Limits with sine and square roots

[mtayab1994]

Homework Statement

solve the limit: \lim_{x\rightarrow1}\frac{sin(x-1)}{\sqrt{x}-1}

The Attempt at a Solution

Is there a way of how i can solve this without using l'hospital's rule or taylor series?

 

[Ray Vickson]

Homework Statement

solve the limit: \lim_{x\rightarrow1}\frac{sin(x-1)}{\sqrt{x}-1}

The Attempt at a Solution

Is there a way of how i can solve this without using l'hospital's rule or taylor series?

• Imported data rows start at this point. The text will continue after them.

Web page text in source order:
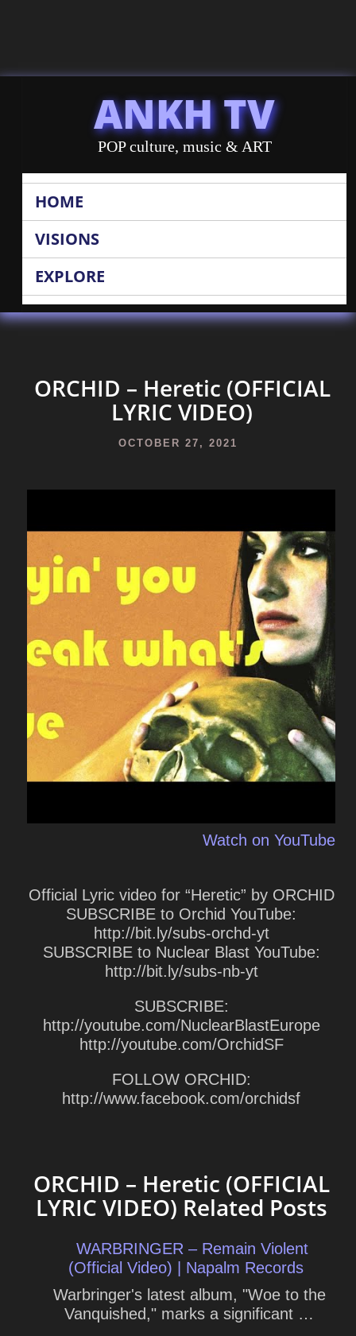
ANKH TV
POP culture, music & ART
HOME
VISIONS
EXPLORE
ORCHID – Heretic (OFFICIAL
LYRIC VIDEO)
OCTOBER 27, 2021
Watch on YouTube
Official Lyric video for “Heretic” by ORCHID
SUBSCRIBE to Orchid YouTube:
http://bit.ly/subs-orchd-yt
SUBSCRIBE to Nuclear Blast YouTube:
http://bit.ly/subs-nb-yt
SUBSCRIBE:
http://youtube.com/NuclearBlastEurope
http://youtube.com/OrchidSF
FOLLOW ORCHID:
http://www.facebook.com/orchidsf
ORCHID – Heretic (OFFICIAL
LYRIC VIDEO) Related Posts
WARBRINGER – Remain Violent
(Official Video) | Napalm Records
Warbringer's latest album, "Woe to the
Vanquished," marks a significant …
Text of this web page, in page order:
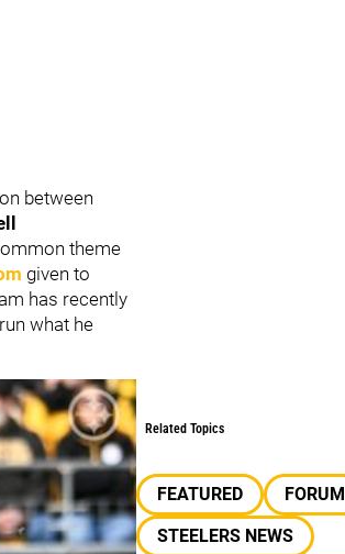
between
theme
given to
has recently
what he
Related Topics
FEATURED FORUM
STEELERS NEWS
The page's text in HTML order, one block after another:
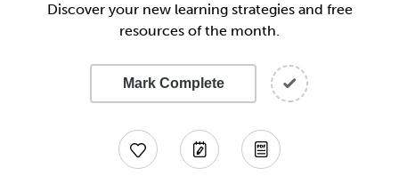
Discover your new learning strategies and free
resources of the month.
Mark Complete

What is wrong with using l'Hospital's rule or Taylor series? Of course, changing to the variable t = \sqrt{x} simplifies the question a lot.

RGV

 

[mtayab1994]

Well i haven't learned l'hospitals rule or taylor's series so i can't use either of them.

 

[micromass]

Multiply numerator and denominator by \sqrt{x}+1.

 

[mtayab1994]

Multiply numerator and denominator by \sqrt{x}+1.

ok i multiplied by √x+1 and i got:

\lim_{x\rightarrow1}\frac{sin(x-1)(\sqrt{x}+1)}{x-1}

now should i cancel the x-1?

 

[micromass]

Do you know the limit

\lim_{x\rightarrow 0}\frac{\sin(x)}{x}

 

[mtayab1994]

Do you know the limit

\lim_{x\rightarrow 0}\frac{\sin(x)}{x}

yes it's 1

 

[micromass]

Now, use that to calculate the limit.

 

[mtayab1994]

alright got it now:

\lim_{x\rightarrow1}\frac{sin(x)}{x}*(\sqrt{x}+1)=2

Is that correct?

 

[Mark44]

alright got it now:

\lim_{x\rightarrow1}\frac{sin(x)}{x}*(\sqrt{x}+1)=2

Is that correct?

No.
\lim_{x\to 1}\frac{sin(x)}{x}=\frac{sin(1)}{1} \neq 1

Split your limit into two limits, and then do some fiddling with the first one so that you can use this limit:
\lim_{y \to 0}\frac{sin(y)}{y} = 1

 

[mtayab1994]

No.
\lim_{x\to 1}\frac{sin(x)}{x}=\frac{sin(1)}{1} \neq 1

Split your limit into two limits, and then do some fiddling with the first one so that you can use this limit:
\lim_{y \to 0}\frac{sin(y)}{y} = 1

We still haven't learned how to split a limit into 2 different limits yet.

 

[Mark44]

Are you sure? It's a very basic property of limits, and one that is presented pretty early.
\lim_{x \to a} f(x)\cdot g(x) = \lim_{x \to a}f(x) \cdot \lim_{x \to a}g(x)

The above is true as long as both limits on the right exist. As I see it, you pretty much need to use this idea in your problem.

 

[mtayab1994]

Are you sure? It's a very basic property of limits, and one that is presented pretty early.
\lim_{x \to a} f(x)\cdot g(x) = \lim_{x \to a}f(x) \cdot \lim_{x \to a}g(x)

The above is true as long as both limits on the right exist. As I see it, you pretty much need to use this idea in your problem.

Yes I know that, but we haven't reached it yet in the lesson hence i can't use it.

 

[micromass]

Yes I know that, but we haven't reached it yet in the lesson hence i can't use it.

Then I'm afraid you can't solve this question.

You can't even solve questions like \lim_{x\rightarrow 1}{x^2} in this case.

 

[SammyS]

ok i multiplied by √x+1 and i got:

\lim_{x\rightarrow1}\frac{sin(x-1)(\sqrt{x}+1)}{x-1}

now should i cancel the x-1?

Do you know the limit

\lim_{x\rightarrow 0}\frac{\sin(x)}{x}

yes it's 1

So, if \displaystyle \lim_{x\rightarrow 0}\frac{\sin(x)}{x}=1\,, then what is \displaystyle \lim_{x-1\rightarrow 0}\frac{\sin(x-1)}{x-1}\,?